PUBLICADO EM 08/06/18 - 03h00

A relação da sociedade com os idosos e o tratamento dado a eles têm me preocupado muito. Só de observarmos as discussões em torno da reforma previdenciária, percebemos que estamos longe do ideal como nação. Diante disso, acredito que a informação poderá nos ajudar a mudar a conduta e, assim, a melhorarmos como país. 

De acordo com a legislação brasileira, idosos são todos aqueles que completaram 60 anos. Eles constituem a camada da população que mais cresce. Dados do Censo Demográfico 2010, realizado pelo IBGE, revelaram um aumento da população com 65 anos ou mais, que era de 4,8% em 1991, passou par a 5,9% em 2000 e chegou a 7,4% em 2010. No Brasil, existem 17 milhões de idosos, número que quase dobrou nos últimos 20 anos. O envelhecimento da população brasileira é reflexo do aumento da expectativa de vida devido ao avanço no campo da saúde e à redução da taxa de natalidade. Isso porque, também segundo o IBGE, a população brasileira vive hoje, em média, 68,6 anos.

Pouco sabemos dos delitos relacionados ao cuidado dos idosos: comete crime quem abandona o idoso em casas de saúde, entidades de longa permanência ou semelhantes; nega o acolhimento ou a permanência do idoso, como abrigado, pela recusa dele em dar procuração à entidade de atendimento; submete o idoso a condições desumanas ou degradantes ou deixa-o sem alimentos ou cuidados indispensáveis; não satisfaz as necessidades básicas do idoso quando obrigado por lei ou mandado; apropria-se de ou desvia bens, proventos, pensão ou qualquer outro rendimento do idoso, utilizando-os de forma diferente de sua finalidade; retém o cartão magnético de conta bancária relativa a benefícios, proventos ou pensão do idoso, bem como qualquer outro documento com o objetivo de assegurar recebimento ou ressarcimento de dívida. 

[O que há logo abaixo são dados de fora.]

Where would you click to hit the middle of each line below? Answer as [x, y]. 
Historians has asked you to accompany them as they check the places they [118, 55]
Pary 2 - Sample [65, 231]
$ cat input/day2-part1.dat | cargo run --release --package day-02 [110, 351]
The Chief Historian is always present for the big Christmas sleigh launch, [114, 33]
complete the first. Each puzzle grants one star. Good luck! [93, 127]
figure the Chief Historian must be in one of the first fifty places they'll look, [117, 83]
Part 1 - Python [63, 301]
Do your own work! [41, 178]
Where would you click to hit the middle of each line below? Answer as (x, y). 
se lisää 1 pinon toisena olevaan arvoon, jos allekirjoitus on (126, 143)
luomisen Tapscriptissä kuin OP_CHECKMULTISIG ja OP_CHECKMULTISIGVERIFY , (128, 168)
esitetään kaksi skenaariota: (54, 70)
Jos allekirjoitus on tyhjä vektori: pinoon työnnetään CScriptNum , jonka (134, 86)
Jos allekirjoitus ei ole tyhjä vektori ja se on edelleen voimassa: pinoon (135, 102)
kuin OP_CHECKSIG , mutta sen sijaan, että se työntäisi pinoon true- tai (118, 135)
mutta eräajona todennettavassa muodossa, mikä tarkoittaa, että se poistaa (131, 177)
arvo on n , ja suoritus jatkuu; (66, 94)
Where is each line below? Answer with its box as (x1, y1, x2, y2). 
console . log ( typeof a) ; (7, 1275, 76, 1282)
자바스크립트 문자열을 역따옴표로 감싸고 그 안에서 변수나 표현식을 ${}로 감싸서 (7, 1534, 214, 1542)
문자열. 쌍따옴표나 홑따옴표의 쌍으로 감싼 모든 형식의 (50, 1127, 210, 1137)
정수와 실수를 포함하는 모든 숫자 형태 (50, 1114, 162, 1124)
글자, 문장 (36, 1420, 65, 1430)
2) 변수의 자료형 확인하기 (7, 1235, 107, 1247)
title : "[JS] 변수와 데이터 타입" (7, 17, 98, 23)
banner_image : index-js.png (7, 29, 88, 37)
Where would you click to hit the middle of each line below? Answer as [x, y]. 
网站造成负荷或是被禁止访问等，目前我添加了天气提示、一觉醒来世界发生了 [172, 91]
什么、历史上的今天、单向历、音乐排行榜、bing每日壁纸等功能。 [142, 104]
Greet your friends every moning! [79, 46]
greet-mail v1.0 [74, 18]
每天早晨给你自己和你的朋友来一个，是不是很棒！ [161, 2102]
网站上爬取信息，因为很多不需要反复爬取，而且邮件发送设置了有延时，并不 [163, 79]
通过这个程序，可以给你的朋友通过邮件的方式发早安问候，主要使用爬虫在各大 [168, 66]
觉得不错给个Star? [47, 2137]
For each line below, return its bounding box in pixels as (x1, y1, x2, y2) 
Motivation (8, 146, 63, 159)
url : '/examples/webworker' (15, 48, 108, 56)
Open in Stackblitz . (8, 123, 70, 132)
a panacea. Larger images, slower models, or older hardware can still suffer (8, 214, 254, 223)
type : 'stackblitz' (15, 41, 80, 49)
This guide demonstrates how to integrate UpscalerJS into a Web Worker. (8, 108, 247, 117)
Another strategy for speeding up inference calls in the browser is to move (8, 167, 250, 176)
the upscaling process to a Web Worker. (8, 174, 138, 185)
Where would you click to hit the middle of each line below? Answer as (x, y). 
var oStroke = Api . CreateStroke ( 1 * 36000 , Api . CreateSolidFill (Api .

Como tem aumentado o número de idosos, aumentaram também os casos de abandono, crime que pode render até 16 anos de prisão para quem o pratica. Assim, se os filhos ou parentes próximos deixarem o idoso em alguma casa de repouso, pagarem a mensalidade, mas não forem visitá-lo, isso vai caracterizar abandono afetivo. Nesse caso, cabe também processo civil indenizatório por danos morais. Além disso, quando se trata de crimes penais, o Ministério Público pode mover ação mesmo sem o consentimento da vítima. Dessa forma, a pessoa que tinha o idoso sob seus cuidados será responsabilizada. 

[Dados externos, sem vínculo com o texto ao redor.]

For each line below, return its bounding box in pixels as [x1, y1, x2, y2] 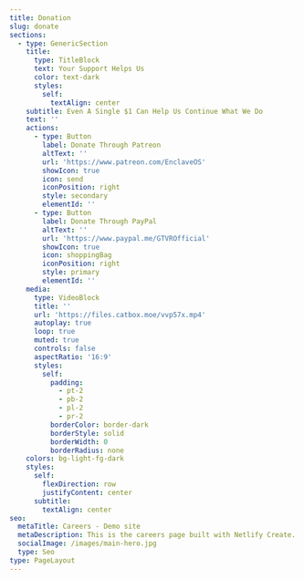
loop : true [33, 327, 76, 336]
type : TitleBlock [33, 56, 100, 65]
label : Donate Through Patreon [42, 140, 162, 150]
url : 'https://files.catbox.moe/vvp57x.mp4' [33, 310, 206, 319]
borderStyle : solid [49, 429, 125, 438]
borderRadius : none [49, 446, 125, 455]
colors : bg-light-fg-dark [26, 454, 125, 463]
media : [26, 284, 51, 294]
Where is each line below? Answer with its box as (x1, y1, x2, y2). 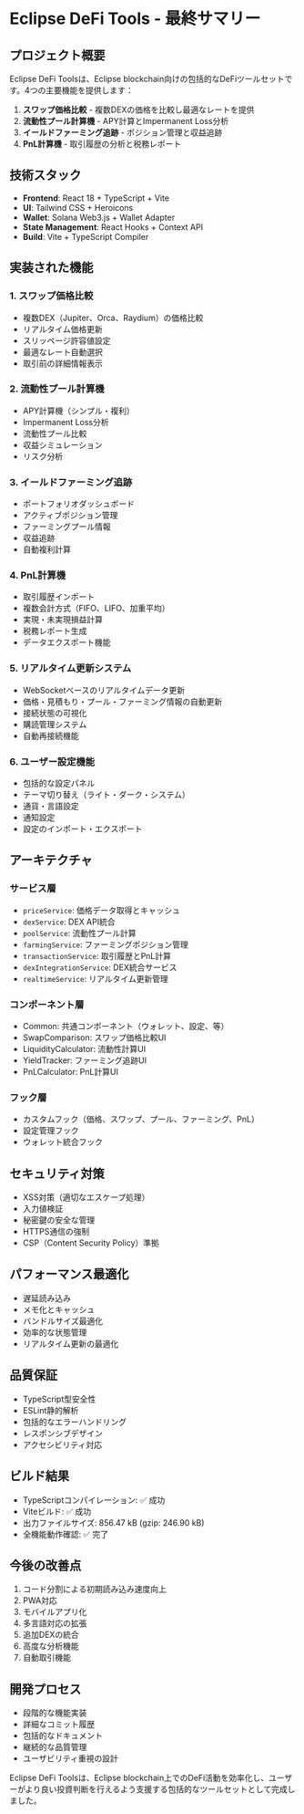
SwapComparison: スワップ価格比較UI (22, 1032, 167, 1043)
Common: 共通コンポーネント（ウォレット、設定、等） (22, 1020, 229, 1031)
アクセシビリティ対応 (22, 1439, 103, 1450)
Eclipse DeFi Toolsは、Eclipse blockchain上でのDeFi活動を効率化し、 (9, 1772, 269, 1784)
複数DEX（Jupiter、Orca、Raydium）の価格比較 (22, 312, 204, 323)
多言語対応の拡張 (22, 1618, 87, 1629)
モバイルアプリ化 (22, 1607, 87, 1618)
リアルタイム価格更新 (22, 323, 103, 334)
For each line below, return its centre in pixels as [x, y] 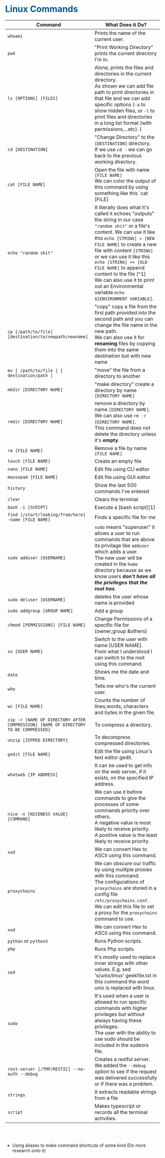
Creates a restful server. [123, 1059]
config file [106, 894]
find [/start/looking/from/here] [47, 514]
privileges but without [120, 1014]
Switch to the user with [121, 639]
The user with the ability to [125, 1032]
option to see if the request [126, 1071]
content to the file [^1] [120, 273]
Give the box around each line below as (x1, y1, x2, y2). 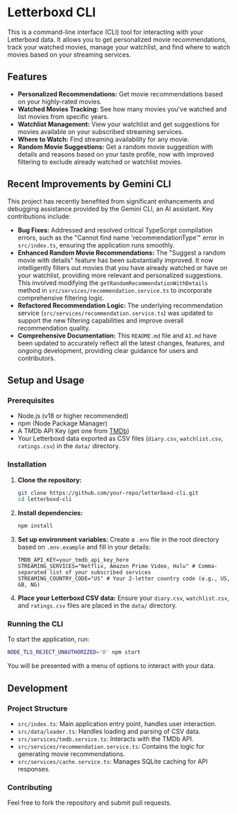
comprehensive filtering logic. (17, 294, 105, 302)
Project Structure (7, 703, 68, 713)
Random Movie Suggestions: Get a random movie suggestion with (17, 143, 214, 151)
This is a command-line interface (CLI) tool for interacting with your (7, 28, 204, 36)
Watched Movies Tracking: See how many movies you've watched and (17, 104, 227, 113)
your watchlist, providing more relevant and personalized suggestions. (17, 271, 223, 279)
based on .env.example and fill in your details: (17, 543, 151, 552)
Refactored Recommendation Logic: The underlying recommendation (17, 301, 223, 309)
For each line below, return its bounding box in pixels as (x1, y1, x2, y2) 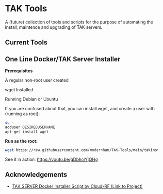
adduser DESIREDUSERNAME (5, 125, 55, 130)
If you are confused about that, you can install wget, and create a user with (5, 106, 155, 112)
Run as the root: (5, 138, 38, 144)
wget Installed (5, 87, 33, 93)
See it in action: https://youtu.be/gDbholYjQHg (5, 156, 98, 162)
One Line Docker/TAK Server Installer (5, 55, 120, 63)
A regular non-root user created (5, 78, 69, 83)
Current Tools (5, 39, 48, 47)
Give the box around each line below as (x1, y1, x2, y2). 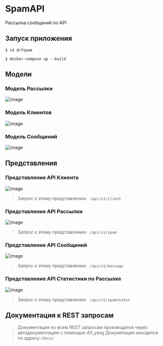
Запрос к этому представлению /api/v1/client (17, 195, 121, 201)
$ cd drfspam (5, 47, 33, 53)
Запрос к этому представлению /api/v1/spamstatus (17, 296, 130, 302)
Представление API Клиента (5, 174, 79, 181)
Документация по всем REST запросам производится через (17, 324, 148, 330)
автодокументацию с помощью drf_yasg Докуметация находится (17, 330, 158, 336)
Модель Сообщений (5, 133, 58, 140)
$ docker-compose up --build (5, 56, 66, 61)

Para o crime de abandono de incapaz a pena é de seis meses a três anos de prisão. Caso o abandono resulte em lesão corporal grave, a pena pode ser aumentada para até cinco anos. Se, no entanto, a vítima morrer por causa disso pode chegar a 12 anos. A pena aplicada pelo juiz é aumentada em um terço caso a vítima seja idosa, alcançando até 16 anos de reclusão.  O Estatuto do Idoso determina a existência de entidades governamentais e não governamentais de atendimento ao idoso. Elas também devem ser responsabilizadas a partir de denúncias, podendo ser só advertidas ou até proibidas de atender os idosos.

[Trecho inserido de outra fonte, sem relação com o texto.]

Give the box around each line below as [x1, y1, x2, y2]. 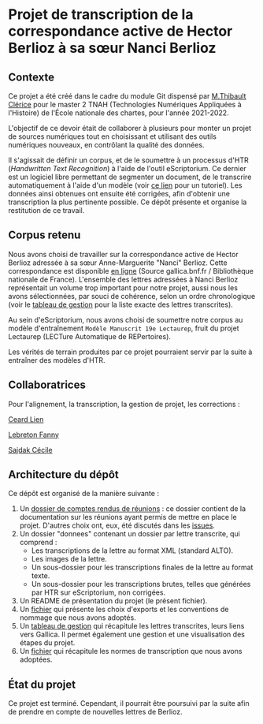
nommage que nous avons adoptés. [19, 613, 136, 622]
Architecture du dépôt [8, 468, 120, 482]
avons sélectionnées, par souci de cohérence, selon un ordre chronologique [8, 291, 256, 300]
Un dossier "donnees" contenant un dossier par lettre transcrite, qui [19, 529, 240, 539]
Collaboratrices [8, 379, 87, 392]
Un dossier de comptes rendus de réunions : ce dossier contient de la [19, 504, 246, 513]
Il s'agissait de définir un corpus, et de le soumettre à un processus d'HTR [8, 155, 250, 165]
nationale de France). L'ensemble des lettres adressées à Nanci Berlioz [8, 274, 239, 284]
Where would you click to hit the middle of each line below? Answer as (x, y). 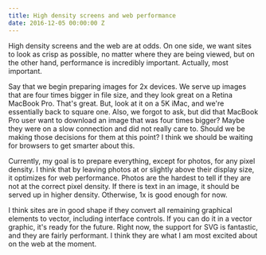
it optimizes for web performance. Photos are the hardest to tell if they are (129, 178)
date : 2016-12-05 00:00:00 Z (57, 23)
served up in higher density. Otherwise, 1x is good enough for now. (118, 195)
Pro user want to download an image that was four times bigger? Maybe (127, 120)
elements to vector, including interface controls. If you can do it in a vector (130, 218)
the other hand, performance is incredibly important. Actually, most (118, 62)
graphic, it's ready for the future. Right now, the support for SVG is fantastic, (133, 226)
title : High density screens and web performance (92, 15)
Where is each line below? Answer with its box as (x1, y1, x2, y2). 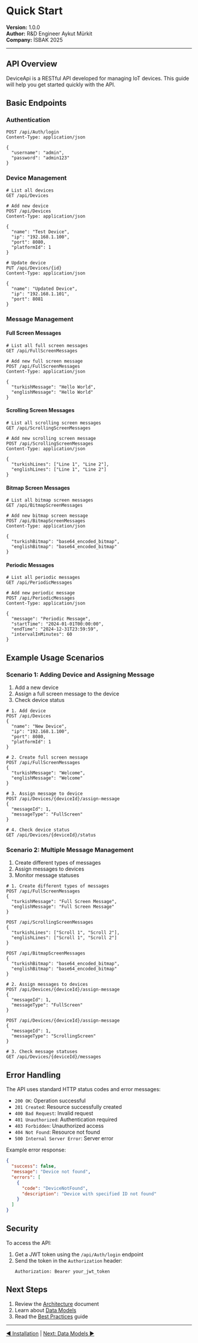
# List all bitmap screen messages (6, 497, 94, 503)
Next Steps (6, 1284, 48, 1295)
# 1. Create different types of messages (6, 883, 110, 889)
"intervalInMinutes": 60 (11, 632, 72, 637)
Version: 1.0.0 (6, 24, 40, 31)
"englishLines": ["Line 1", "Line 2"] (11, 467, 107, 473)
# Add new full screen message (6, 358, 83, 364)
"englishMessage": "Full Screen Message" (11, 904, 115, 910)
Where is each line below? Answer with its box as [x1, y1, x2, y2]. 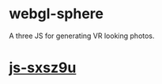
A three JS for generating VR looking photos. [9, 31, 155, 40]
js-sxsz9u [9, 59, 77, 77]
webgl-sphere [9, 5, 104, 23]
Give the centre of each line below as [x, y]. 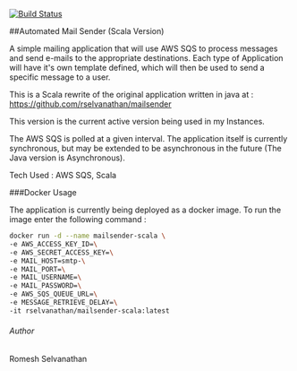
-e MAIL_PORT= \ [38, 269]
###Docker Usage [43, 192]
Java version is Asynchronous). [67, 158]
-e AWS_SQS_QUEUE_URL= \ [54, 294]
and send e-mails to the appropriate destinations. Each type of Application [146, 58]
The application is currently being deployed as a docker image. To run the [145, 210]
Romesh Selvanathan [48, 358]
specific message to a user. [60, 77]

Para que uma pessoa possa entregar um idoso aos cuidados de uma casa de repouso, ou até mesmo aos cuidados de profissional competente (enfermeiros, cuidadores), sem que isso caracterize abandono, é necessário que ela fiscalize de perto a fim de checar se o idoso recebe atendimento e atenção adequados.  É importante que a pessoa faça visitas regulares ao idoso e verifique seu estado de saúde e o estado emocional.